Part 2 - why is microbial diversity important - create/maintain atmosphere (weather and clouds)

- unique metabolic activities (N2 fixation)

- key role in nutrient/energy recycling

- truly the base of the food web

- obligate symbionts

- detoxification of hazardous materials

- teach us about life at the extremes

- cool - big $ - products. Discovery of Taq polymerase lead to "chemical prospecting"

8.)Suppose that one of things you do in a crude investigation of diversity is to do a Cot curve with DNAs from both pre/ and post-clearcutting. What would your conclusions be based on this result? (5 points)

Conclusions:

Post clear cut shows an apparent increase genomic complexity vs preclearcut. This increased Cot value corresponds to an increase in diversity.

9.) Distinguish between the primary roles of prokaryotes, algae and fungi in microbial ecosystems. (9 pts)

proks - key role in nutrient/energy recycling, truly the base of the food web

obligate symbionts, decomposition

algae - primary production - especially in aquatic ecosystems (important symbioses (lichens)

fungi - primary decomposition especially lignin and cellulose. important symbioses (mycorrhizae)

10.) Within a day of the Amoco Cadiz oil spill off the coast of France in 1978, culturable hydrocarbon-degrading populations increased by several orders of magnitude Similarly, shortly after the Exxon Valdez spill in Alaska, it was reported that culturable hydrocarbon degraders increased by as much as four orders of magnitude. There are (at least) two distinct means by which these increases could occur. Discuss these, and tell me how you would distinguish which of these events was most likely. (12 points)

The oil spill provided an influx of nutrients that (1) would represent a "new food source" to those who could already use the compounds contained in the oil and (2) a selective pressure for those who do not possess the genetic capacity (to degrade the hydrocarbon HC) to acquire the genes.

Two possible schemes could explain the increased numbers of culturable HC degraders.

1. Increase in a single or few species (populations) possessing the ability to degrade hydrocarbons.

2. Transfer of the genes that allow degradation of the compounds to many organisms within the environment. This can occur by any of the methods we discussed in class.

remember - we're only talking about culturable HC degraders.

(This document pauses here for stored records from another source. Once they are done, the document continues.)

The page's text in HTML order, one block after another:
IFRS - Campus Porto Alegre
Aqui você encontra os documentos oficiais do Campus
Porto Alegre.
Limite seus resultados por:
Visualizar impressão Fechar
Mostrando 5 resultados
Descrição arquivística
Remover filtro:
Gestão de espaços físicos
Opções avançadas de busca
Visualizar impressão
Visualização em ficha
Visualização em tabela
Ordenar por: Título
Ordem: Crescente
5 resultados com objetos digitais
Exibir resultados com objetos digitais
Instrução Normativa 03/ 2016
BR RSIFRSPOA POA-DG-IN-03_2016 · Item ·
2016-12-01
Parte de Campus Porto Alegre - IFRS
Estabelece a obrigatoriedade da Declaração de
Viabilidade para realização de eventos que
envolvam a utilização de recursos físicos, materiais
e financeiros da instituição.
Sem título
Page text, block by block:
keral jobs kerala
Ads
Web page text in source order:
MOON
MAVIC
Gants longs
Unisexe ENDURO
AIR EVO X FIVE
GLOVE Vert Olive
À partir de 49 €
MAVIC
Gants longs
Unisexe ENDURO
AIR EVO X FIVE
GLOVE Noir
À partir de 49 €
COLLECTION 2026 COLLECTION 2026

To test - isolate HC-degraders on enrichment media containing HC as sole C source - as was described in the question. Presumably, since the question indicates you had an increase in the culturable HC degraders, you have access to samples before and after the spill. Also plate samples on non-HC media - do you see differences in (numbers and morphologies) of total culturable before and after. Determine species of post-spill isolates by 16S sequencing, traditional taxonomy etc....Alternatively, you could do some type of genetic fingerprinting (via PCR) to screen isolates. Do you find a wide morphological and biochemical diversity in the isolates? If you do find a wide diversity - do you find the same genes for HC degradation in all the organisms. If you find only one ( or a few) species (with higher numbers), option 1 is more likely.

11.) Based on what you know about protozoan grazing on bacteria and lytic bacteriophage infections - Discuss the relative effects of a non-prey-specific flagellate and a lytic bacteriophage on a microbial ecosystem of low prokaryotic diversity? and an ecosystem of high diversity? (6 points)

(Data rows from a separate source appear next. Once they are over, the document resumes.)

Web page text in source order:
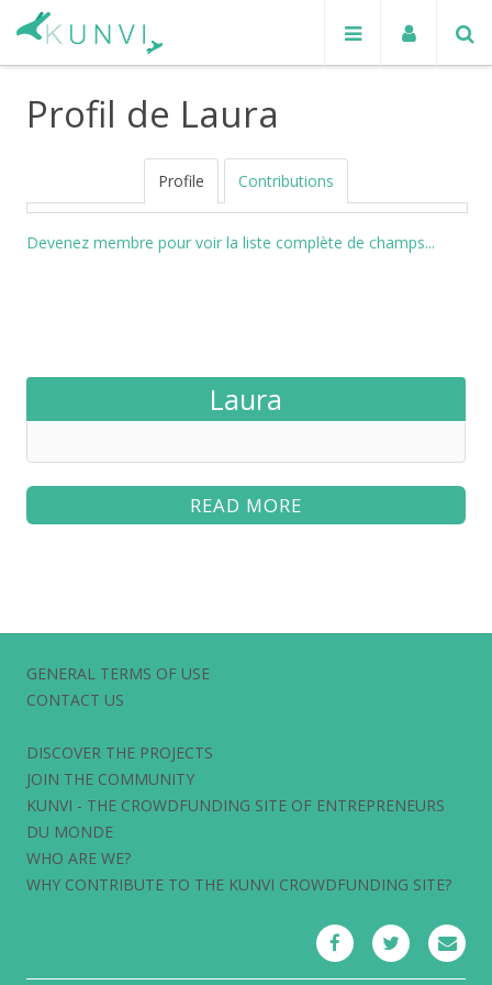
Profil de Laura
Profile Contributions
Devenez membre pour voir la liste complète de champs...
Laura
READ MORE
GENERAL TERMS OF USE
CONTACT US
DISCOVER THE PROJECTS
JOIN THE COMMUNITY
KUNVI - THE CROWDFUNDING SITE OF ENTREPRENEURS
DU MONDE
WHO ARE WE?
WHY CONTRIBUTE TO THE KUNVI CROWDFUNDING SITE?
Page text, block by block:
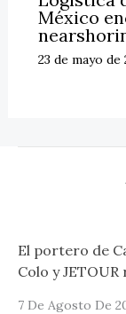
México
23 de mayo de
El portero de
Colo y
7 De Agosto De

Although this is a complete answer - near full credit was given for far less info.

I was basically looking for general descriptions about the control of microbial populations through viral parasitism and meiofaunal (i.e. protozoan or dinoflagellate) grazing. We talked about all of these features in lecture.

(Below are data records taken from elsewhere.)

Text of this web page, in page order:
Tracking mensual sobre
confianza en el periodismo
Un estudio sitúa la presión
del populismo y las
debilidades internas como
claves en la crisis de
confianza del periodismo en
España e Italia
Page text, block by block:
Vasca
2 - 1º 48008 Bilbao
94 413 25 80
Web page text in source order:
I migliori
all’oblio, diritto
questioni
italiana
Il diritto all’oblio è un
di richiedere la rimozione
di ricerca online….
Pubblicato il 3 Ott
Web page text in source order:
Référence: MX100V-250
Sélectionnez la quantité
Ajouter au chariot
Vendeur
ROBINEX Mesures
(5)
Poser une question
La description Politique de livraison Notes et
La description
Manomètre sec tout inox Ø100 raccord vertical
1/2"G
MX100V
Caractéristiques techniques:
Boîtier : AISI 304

Most of you realized that (in general), low diversity ecosystems are less stable or flexible than high diversity systems. In a high diversity ecosystem many species/genera are present with lower numbers of each representative group, and no one group is dominant in number. Eliminating a species or genera will not usually destroy the ecosystem since another will step in to assume the role. In a low diversity ecosystem, there are less species/genera represented, but there are often one or a few species (or genera) which dominate(s) the ecosystem with respect to their total numbers. Elimination of even an apparently minor player can be dramatic since there is less flexibility (genomic plasticity) to assume the role. Thus, both the phage and the dinoflagellate will probably have less of a pronounced effect on high diversity (vs. low diversity) ecosystems. In a high diversity ecosystem, we may (generally) expect that protozoa/dinoflagellates would have a greater impact than lytic bacteriophages (see below).

However, there are some important factors to consider. Protozoa have very high feeding rates and can consume ~ 25 - 100% of the daily bacterial production. They do not appear to be sensitive to the physiologic status of their prey. Also, since they are motile, they can move to where the prey is. Protozoa/dinoflagellates have a threshold feeding density of ~ 106 bacteria/ml (below which they will not feed). In this example, they are not prey specific, and therefore will feed on whomever is plentiful even if it is not a dominant player in terms of its total numbers. Thus, the figure of 106 bacteria does not necessarily pertain to cells of a given species. That means that they could theoretically wipe out a species (or significantly decrease the numbers) of organisms which they found to be tastier than the others. Obviously this could have a profound effect if the organism had an important unique role an an ecosystem (i.e. H2 production).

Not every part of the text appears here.